Your goal:
Copy every line of the records that includes the word "brand".
Content starts
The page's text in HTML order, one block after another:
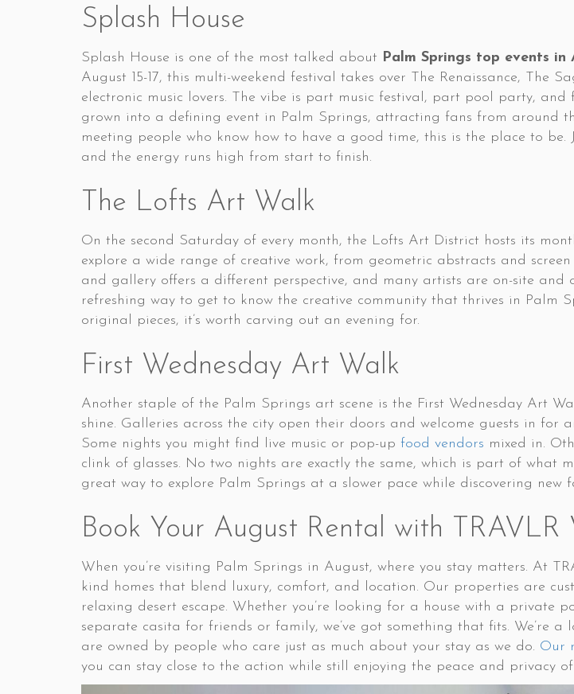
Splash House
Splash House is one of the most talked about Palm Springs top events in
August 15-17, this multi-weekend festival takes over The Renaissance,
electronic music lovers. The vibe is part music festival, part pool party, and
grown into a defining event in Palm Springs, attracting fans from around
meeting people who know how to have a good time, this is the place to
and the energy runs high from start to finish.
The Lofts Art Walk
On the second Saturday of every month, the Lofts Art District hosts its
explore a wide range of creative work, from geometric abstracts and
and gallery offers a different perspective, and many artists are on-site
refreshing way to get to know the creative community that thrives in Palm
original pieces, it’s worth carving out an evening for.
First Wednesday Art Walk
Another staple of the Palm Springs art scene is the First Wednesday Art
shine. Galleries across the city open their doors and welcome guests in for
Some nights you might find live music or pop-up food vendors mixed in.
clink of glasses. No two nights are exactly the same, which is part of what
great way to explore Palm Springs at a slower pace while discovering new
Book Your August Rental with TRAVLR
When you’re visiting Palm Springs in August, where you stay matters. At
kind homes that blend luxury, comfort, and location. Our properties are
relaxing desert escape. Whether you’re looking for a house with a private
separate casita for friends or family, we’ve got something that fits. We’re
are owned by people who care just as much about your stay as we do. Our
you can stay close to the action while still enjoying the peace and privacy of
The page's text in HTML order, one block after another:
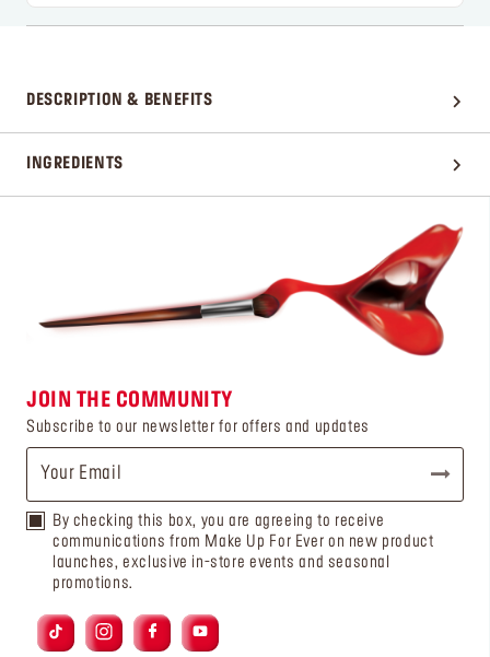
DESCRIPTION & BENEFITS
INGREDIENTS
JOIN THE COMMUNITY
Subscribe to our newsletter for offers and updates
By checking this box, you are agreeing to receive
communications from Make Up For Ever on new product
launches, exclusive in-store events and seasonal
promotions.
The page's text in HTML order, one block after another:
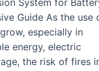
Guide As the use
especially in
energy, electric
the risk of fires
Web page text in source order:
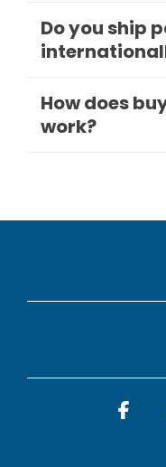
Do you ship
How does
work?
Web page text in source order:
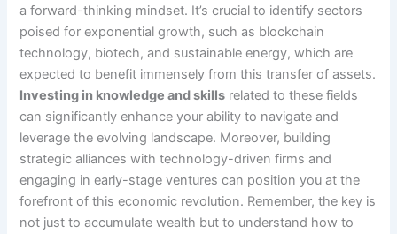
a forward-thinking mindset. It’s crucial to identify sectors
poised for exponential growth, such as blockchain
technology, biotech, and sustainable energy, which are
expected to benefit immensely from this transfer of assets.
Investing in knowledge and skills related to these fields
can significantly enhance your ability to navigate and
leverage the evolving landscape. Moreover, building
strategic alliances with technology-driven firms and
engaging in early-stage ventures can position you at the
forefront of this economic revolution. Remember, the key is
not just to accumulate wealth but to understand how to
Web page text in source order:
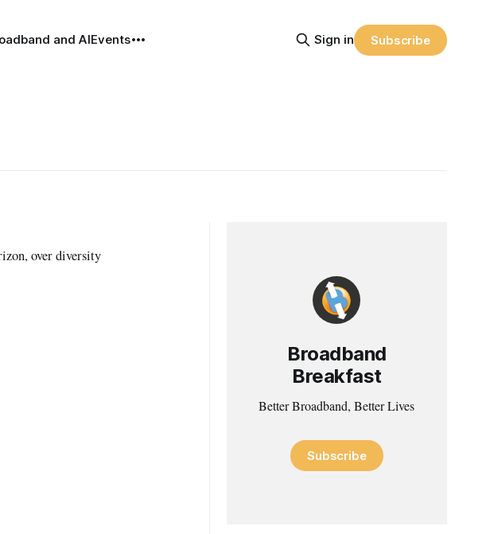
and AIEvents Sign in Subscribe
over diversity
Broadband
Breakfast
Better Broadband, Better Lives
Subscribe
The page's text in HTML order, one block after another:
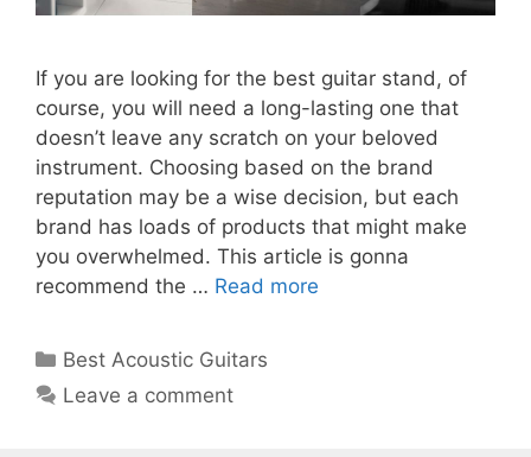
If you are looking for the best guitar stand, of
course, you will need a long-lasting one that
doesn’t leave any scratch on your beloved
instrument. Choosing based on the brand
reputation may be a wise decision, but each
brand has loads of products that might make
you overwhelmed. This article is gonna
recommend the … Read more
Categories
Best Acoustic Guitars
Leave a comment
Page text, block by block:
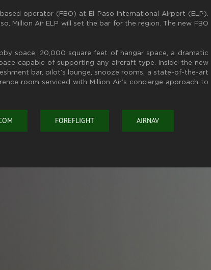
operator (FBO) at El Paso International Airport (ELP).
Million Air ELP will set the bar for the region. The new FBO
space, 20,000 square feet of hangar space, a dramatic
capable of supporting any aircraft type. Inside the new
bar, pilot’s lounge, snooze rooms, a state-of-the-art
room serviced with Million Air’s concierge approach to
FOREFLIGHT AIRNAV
Content ends
Written response:
instrument. Choosing based on the brand
brand has loads of products that might make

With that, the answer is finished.